Author : Elizabeth J. Reitz
Publisher : Cambridge University Press
Page : 560 pages
File Size : 42,83 MB
Release : 2008-01-14
Category : Social Science
ISBN : 9780521673938

GET BOOK

This book serves as an introductory text for students interested in identification and analysis of animal remains from archaeological sites. This revised edition reflects developments in zooarchaeology that have occurred during the past decade. It includes new sections on enamel ultrastructure and incremental analysis, stable isotyopes and trace elements, ancient genetics and enzymes, environmental reconstruction, people as agents of environmental change, applications of zooarchaeology in animal conversation and heritage management, and a discussion of issues pertaining to the curation of archaeofaunal materials.

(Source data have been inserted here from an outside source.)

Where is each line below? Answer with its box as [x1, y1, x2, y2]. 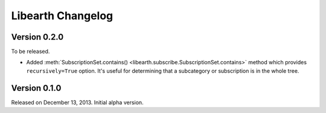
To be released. [11, 48, 50, 55]
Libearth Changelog [11, 9, 113, 22]
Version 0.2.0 [11, 32, 64, 42]
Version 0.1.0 [11, 83, 62, 93]
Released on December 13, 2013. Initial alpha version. [11, 99, 144, 106]
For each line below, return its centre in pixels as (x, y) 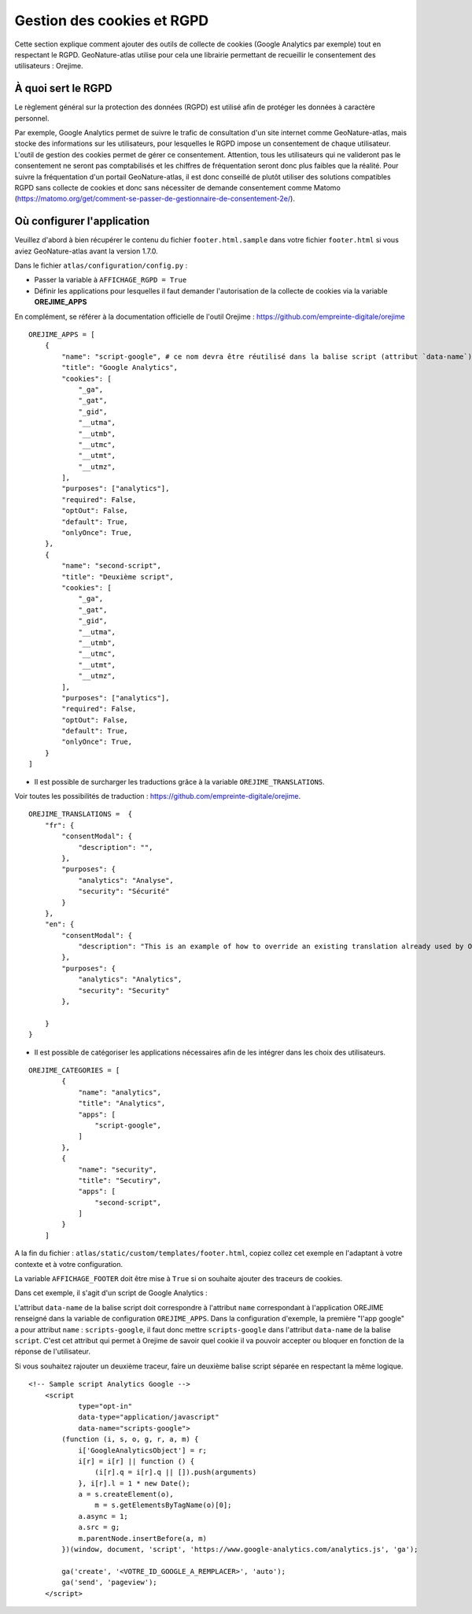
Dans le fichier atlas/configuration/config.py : (101, 266)
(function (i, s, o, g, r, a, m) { (130, 1439)
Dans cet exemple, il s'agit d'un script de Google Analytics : (111, 1293)
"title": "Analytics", (122, 1103)
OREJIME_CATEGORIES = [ (74, 1070)
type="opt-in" (105, 1406)
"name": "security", (118, 1169)
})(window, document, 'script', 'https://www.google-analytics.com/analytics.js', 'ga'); (240, 1549)
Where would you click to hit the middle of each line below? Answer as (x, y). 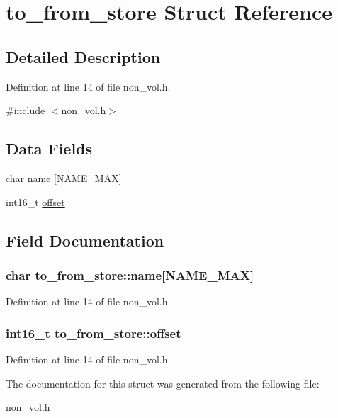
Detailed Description (83, 56)
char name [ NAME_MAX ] (64, 177)
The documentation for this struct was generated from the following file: (163, 383)
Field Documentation (85, 240)
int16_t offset (35, 202)
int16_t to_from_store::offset (94, 333)
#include (26, 110)
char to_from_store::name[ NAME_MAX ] (130, 275)
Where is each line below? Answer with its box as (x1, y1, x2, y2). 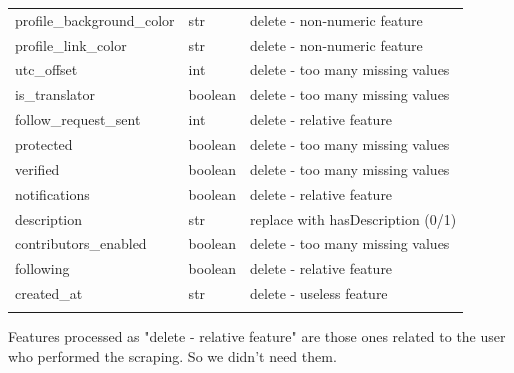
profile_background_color (15, 9, 175, 30)
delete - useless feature (250, 283, 388, 304)
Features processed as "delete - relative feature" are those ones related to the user (8, 326, 506, 347)
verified (15, 158, 60, 179)
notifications (15, 183, 90, 204)
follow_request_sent (15, 109, 141, 130)
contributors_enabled (15, 233, 147, 254)
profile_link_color (15, 34, 127, 55)
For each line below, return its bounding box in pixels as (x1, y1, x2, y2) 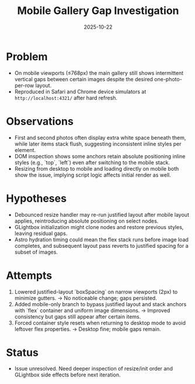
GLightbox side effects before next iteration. (14, 371, 121, 378)
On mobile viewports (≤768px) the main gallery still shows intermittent (14, 69, 184, 77)
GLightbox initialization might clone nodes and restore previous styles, (14, 223, 184, 230)
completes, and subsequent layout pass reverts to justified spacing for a (14, 242, 189, 249)
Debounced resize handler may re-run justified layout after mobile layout (14, 211, 190, 218)
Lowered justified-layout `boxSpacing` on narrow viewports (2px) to (14, 288, 178, 295)
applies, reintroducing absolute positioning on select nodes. (14, 217, 159, 224)
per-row (14, 82, 34, 89)
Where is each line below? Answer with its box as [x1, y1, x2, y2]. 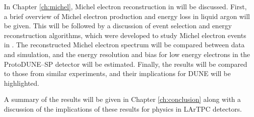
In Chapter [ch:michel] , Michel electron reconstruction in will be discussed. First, [4, 1, 247, 11]
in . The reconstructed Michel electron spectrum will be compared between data [4, 39, 245, 50]
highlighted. [4, 78, 39, 88]
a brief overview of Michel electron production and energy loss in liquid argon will [4, 11, 250, 21]
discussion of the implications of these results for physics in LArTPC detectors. [4, 103, 242, 114]
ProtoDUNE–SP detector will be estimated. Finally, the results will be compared [4, 58, 248, 69]
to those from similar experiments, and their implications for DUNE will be [4, 68, 231, 78]
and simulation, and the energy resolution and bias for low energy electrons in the [4, 49, 250, 59]
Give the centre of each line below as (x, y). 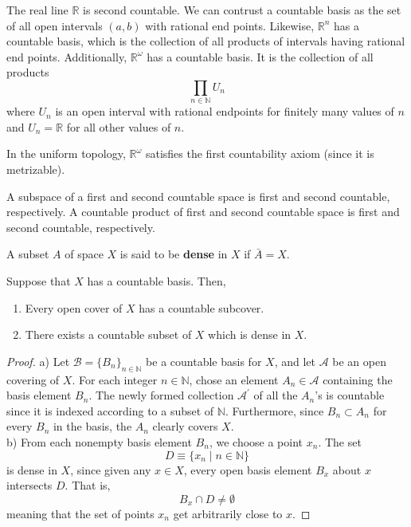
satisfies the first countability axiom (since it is (260, 153)
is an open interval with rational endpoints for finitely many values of (225, 111)
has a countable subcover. (202, 307)
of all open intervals (55, 25)
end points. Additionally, (67, 56)
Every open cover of (74, 307)
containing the (358, 379)
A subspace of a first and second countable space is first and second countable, (198, 196)
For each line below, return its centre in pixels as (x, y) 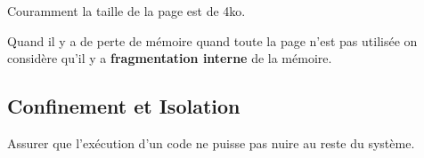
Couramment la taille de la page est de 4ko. (126, 11)
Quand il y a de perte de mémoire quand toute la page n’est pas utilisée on (212, 40)
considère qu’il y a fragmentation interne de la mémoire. (170, 58)
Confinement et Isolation (124, 106)
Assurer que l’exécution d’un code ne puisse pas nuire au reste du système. (211, 142)
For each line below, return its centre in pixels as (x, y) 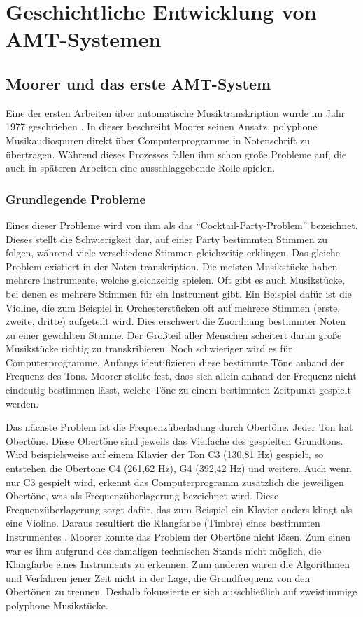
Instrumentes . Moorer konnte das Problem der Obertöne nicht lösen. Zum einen (178, 537)
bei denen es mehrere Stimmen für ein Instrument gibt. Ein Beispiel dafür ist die (179, 293)
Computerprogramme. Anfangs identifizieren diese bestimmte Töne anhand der (175, 362)
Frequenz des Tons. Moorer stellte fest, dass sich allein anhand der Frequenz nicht (181, 376)
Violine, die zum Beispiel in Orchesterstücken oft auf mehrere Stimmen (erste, (173, 307)
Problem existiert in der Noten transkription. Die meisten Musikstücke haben (172, 266)
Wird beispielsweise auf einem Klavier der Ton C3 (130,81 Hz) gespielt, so (164, 454)
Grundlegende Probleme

Continuities and Changes in Maya Archaeology

Author : Charles Golden
Publisher : Routledge
Page : 297 pages
File Size : 15,64 MB
Release : 2004-03
Category : Social Science
ISBN : 1135946078

GET BOOK

This book presents the current state of Maya archaeology by focusing on the history of the field for the last 100 years, present day research, and forward looking prescription for the direction of the field.